(Records from a data collection)
--- START ---

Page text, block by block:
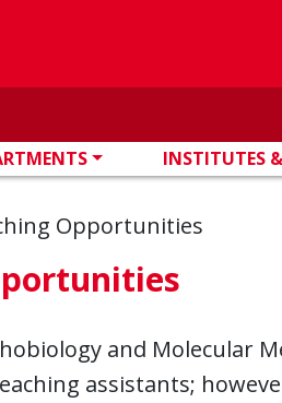
INSTITUTES
Opportunities
and Molecular
assistants;
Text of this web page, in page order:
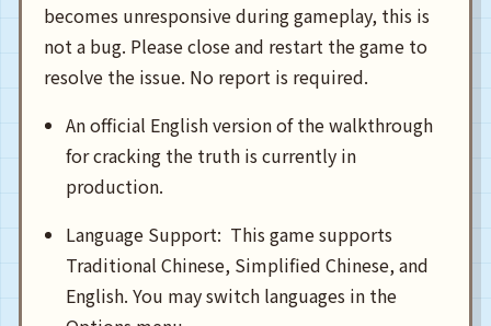
becomes unresponsive during gameplay, this is
not a bug. Please close and restart the game to
resolve the issue. No report is required.
An official English version of the walkthrough
for cracking the truth is currently in
production.
Language Support: This game supports
Traditional Chinese, Simplified Chinese, and
English. You may switch languages in the
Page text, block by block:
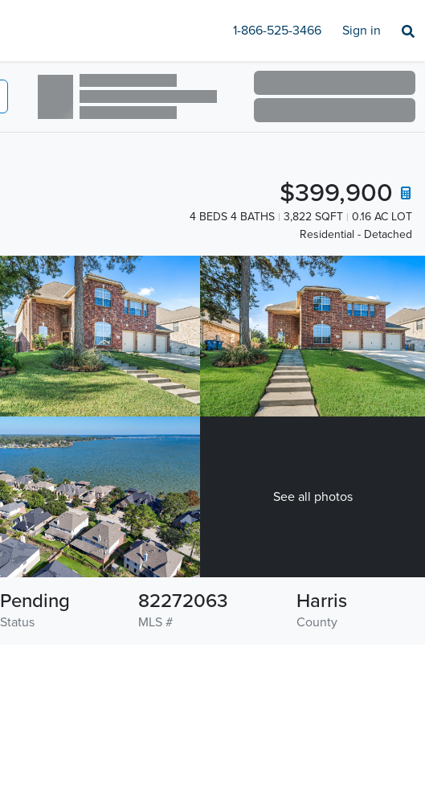
1-866-525-3466 Sign in
$399,900
4 BEDS 4 BATHS 3,822 SQFT
0.16 AC LOT
Residential - Detached
See all photos
Status
Pending
MLS #
82272063
County
Harris
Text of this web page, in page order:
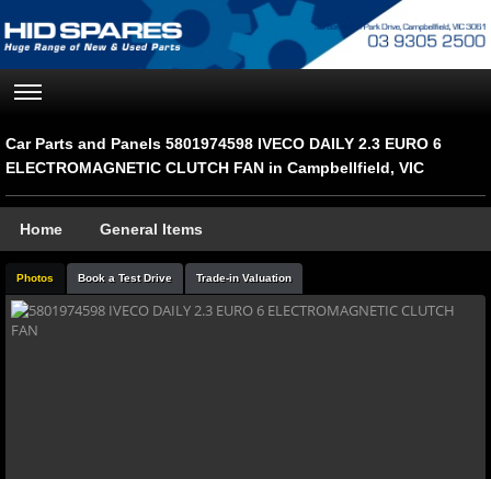
Car Parts and Panels 5801974598 IVECO DAILY 2.3 EURO 6
ELECTROMAGNETIC CLUTCH FAN in Campbellfield, VIC
Home General Items
Photos Book a Test Drive Trade-in Valuation
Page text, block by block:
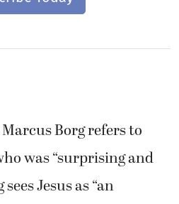
Borg refers to
was “surprising and
Jesus as “an
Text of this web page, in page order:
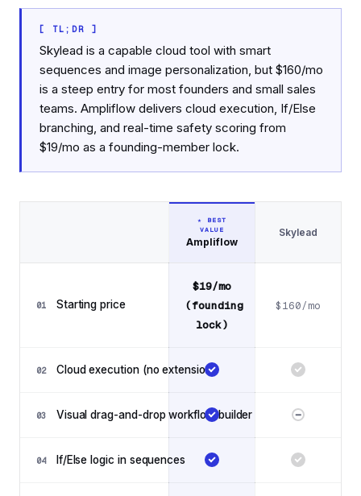
[ TL;DR ]
Skylead is a capable cloud tool with smart
sequences and image personalization, but $160/mo
is a steep entry for most founders and small sales
teams. Ampliflow delivers cloud execution, If/Else
branching, and real-time safety scoring from
$19/mo as a founding-member lock.
★ BEST
VALUE
Ampliflow
Skylead
01 Starting price
$19/mo
(founding
lock)
$160/mo
02 Cloud execution (no extension)
03 Visual drag-and-drop workflow builder
04 If/Else logic in sequences
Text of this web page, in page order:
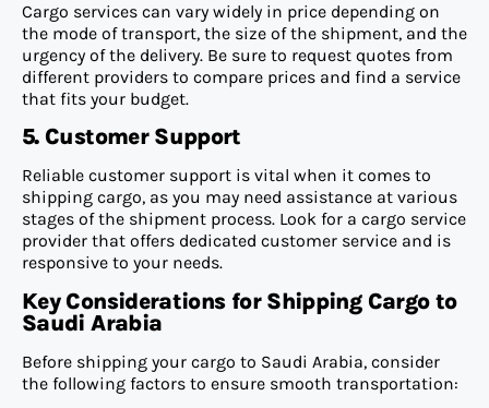
Cargo services can vary widely in price depending on
the mode of transport, the size of the shipment, and the
urgency of the delivery. Be sure to request quotes from
different providers to compare prices and find a service
that fits your budget.
5. Customer Support
Reliable customer support is vital when it comes to
shipping cargo, as you may need assistance at various
stages of the shipment process. Look for a cargo service
provider that offers dedicated customer service and is
responsive to your needs.
Key Considerations for Shipping Cargo to
Saudi Arabia
Before shipping your cargo to Saudi Arabia, consider
the following factors to ensure smooth transportation:
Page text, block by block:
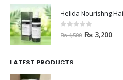
out of 5
₨4,500 ₨ 3,200
LATEST PRODUCTS
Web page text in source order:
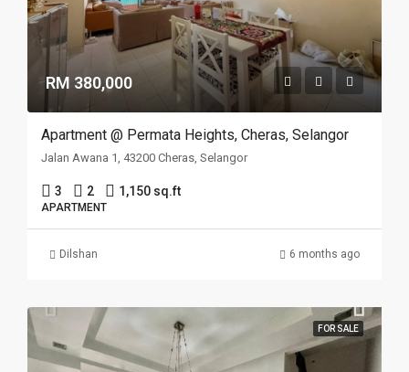
RM 380,000
Apartment @ Permata Heights, Cheras, Selangor
Jalan Awana 1, 43200 Cheras, Selangor
3 2 1,150 sq.ft
APARTMENT
Dilshan 6 months ago
FOR SALE
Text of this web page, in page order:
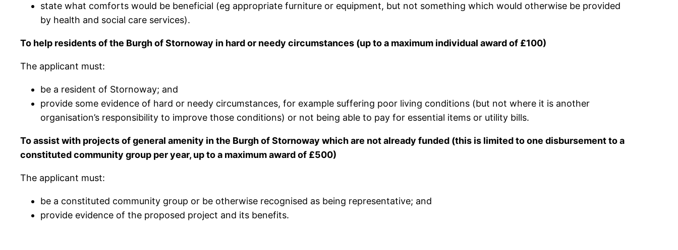
state what comforts would be beneficial (eg appropriate furniture or equipment, but not something which would otherwise be provided
by health and social care services).
To help residents of the Burgh of Stornoway in hard or needy circumstances (up to a maximum individual award of £100)
The applicant must:
be a resident of Stornoway; and
provide some evidence of hard or needy circumstances, for example suffering poor living conditions (but not where it is another
organisation’s responsibility to improve those conditions) or not being able to pay for essential items or utility bills.
To assist with projects of general amenity in the Burgh of Stornoway which are not already funded (this is limited to one disbursement to a
constituted community group per year, up to a maximum award of £500)
The applicant must:
be a constituted community group or be otherwise recognised as being representative; and
provide evidence of the proposed project and its benefits.
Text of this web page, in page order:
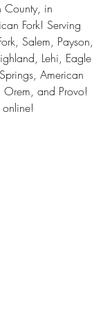
County, in
Fork! Serving
Salem, Payson,
Lehi, Eagle
American
Orem, and Provo!
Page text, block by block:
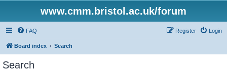
www.cmm.bristol.ac.uk/forum
FAQ Login
Register
Board index Search
Search
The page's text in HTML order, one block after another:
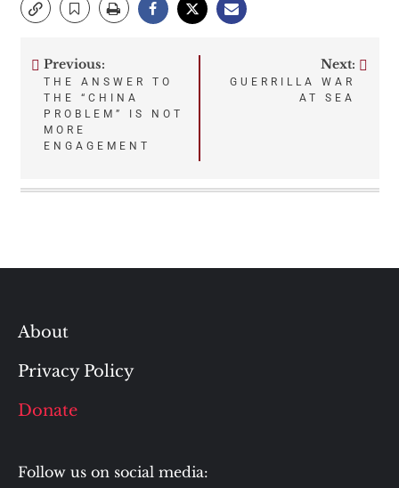
Post
navigation
Previous:
THE ANSWER TO
THE “CHINA
PROBLEM” IS NOT
MORE
ENGAGEMENT
Next:
GUERRILLA WAR
AT SEA
About
Privacy Policy
Donate
Follow us on social media:
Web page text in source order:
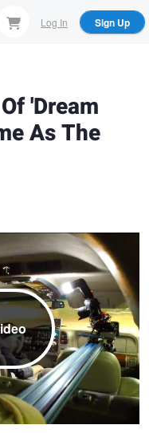
Log In Sign Up
'Dream
As The
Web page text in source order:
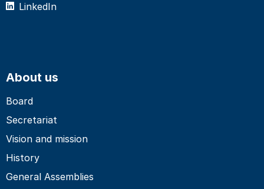
LinkedIn
About us
Board
Secretariat
Vision and mission
History
General Assemblies
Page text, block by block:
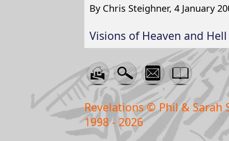
By Chris Steighner, 4 January
Visions of Heaven and

--- END ---

◆ **AIM OF THE EXERCISE**:
Set down the lines of the records above exactly, apart from the pictures.

◆ **FINISHED EXERCISE**:
Page text, block by block:
INSTITUTES
Opportunities
and Molecular
assistants;
Text of this web page, in page order:
becomes unresponsive during gameplay, this is
not a bug. Please close and restart the game to
resolve the issue. No report is required.
An official English version of the walkthrough
for cracking the truth is currently in
production.
Language Support: This game supports
Traditional Chinese, Simplified Chinese, and
English. You may switch languages in the
Page text, block by block:
1-866-525-3466 Sign in
$399,900
4 BEDS 4 BATHS 3,822 SQFT
0.16 AC LOT
Residential - Detached
See all photos
Status
Pending
MLS #
82272063
County
Harris
Text of this web page, in page order:
Car Parts and Panels 5801974598 IVECO DAILY 2.3 EURO 6
ELECTROMAGNETIC CLUTCH FAN in Campbellfield, VIC
Home General Items
Photos Book a Test Drive Trade-in Valuation
Page text, block by block:
Borg refers to
was “surprising and
Jesus as “an
Text of this web page, in page order:
[ TL;DR ]
Skylead is a capable cloud tool with smart
sequences and image personalization, but $160/mo
is a steep entry for most founders and small sales
teams. Ampliflow delivers cloud execution, If/Else
branching, and real-time safety scoring from
$19/mo as a founding-member lock.
★ BEST
VALUE
Ampliflow
Skylead
01 Starting price
$19/mo
(founding
lock)
$160/mo
02 Cloud execution (no extension)
03 Visual drag-and-drop workflow builder
04 If/Else logic in sequences
Text of this web page, in page order:
Cargo services can vary widely in price depending on
the mode of transport, the size of the shipment, and the
urgency of the delivery. Be sure to request quotes from
different providers to compare prices and find a service
that fits your budget.
5. Customer Support
Reliable customer support is vital when it comes to
shipping cargo, as you may need assistance at various
stages of the shipment process. Look for a cargo service
provider that offers dedicated customer service and is
responsive to your needs.
Key Considerations for Shipping Cargo to
Saudi Arabia
Before shipping your cargo to Saudi Arabia, consider
the following factors to ensure smooth transportation:
Page text, block by block:
out of 5
₨4,500 ₨ 3,200
LATEST PRODUCTS
Web page text in source order:
RM 380,000
Apartment @ Permata Heights, Cheras, Selangor
Jalan Awana 1, 43200 Cheras, Selangor
3 2 1,150 sq.ft
APARTMENT
Dilshan 6 months ago
FOR SALE
Text of this web page, in page order:
state what comforts would be beneficial (eg appropriate furniture or equipment, but not something which would otherwise be provided
by health and social care services).
To help residents of the Burgh of Stornoway in hard or needy circumstances (up to a maximum individual award of £100)
The applicant must:
be a resident of Stornoway; and
provide some evidence of hard or needy circumstances, for example suffering poor living conditions (but not where it is another
organisation’s responsibility to improve those conditions) or not being able to pay for essential items or utility bills.
To assist with projects of general amenity in the Burgh of Stornoway which are not already funded (this is limited to one disbursement to a
constituted community group per year, up to a maximum award of £500)
The applicant must:
be a constituted community group or be otherwise recognised as being representative; and
provide evidence of the proposed project and its benefits.
Text of this web page, in page order:
County, in
Fork! Serving
Salem, Payson,
Lehi, Eagle
American
Orem, and Provo!
Page text, block by block:
www.cmm.bristol.ac.uk/forum
FAQ Login
Register
Board index Search
Search
The page's text in HTML order, one block after another:
Post
navigation
Previous:
THE ANSWER TO
THE “CHINA
PROBLEM” IS NOT
MORE
ENGAGEMENT
Next:
GUERRILLA WAR
AT SEA
About
Privacy Policy
Donate
Follow us on social media:
Web page text in source order:
Log In Sign Up
'Dream
As The
Web page text in source order:
LinkedIn
About us
Board
Secretariat
Vision and mission
History
General Assemblies
Page text, block by block:
By Chris Steighner, 4 January
Visions of Heaven and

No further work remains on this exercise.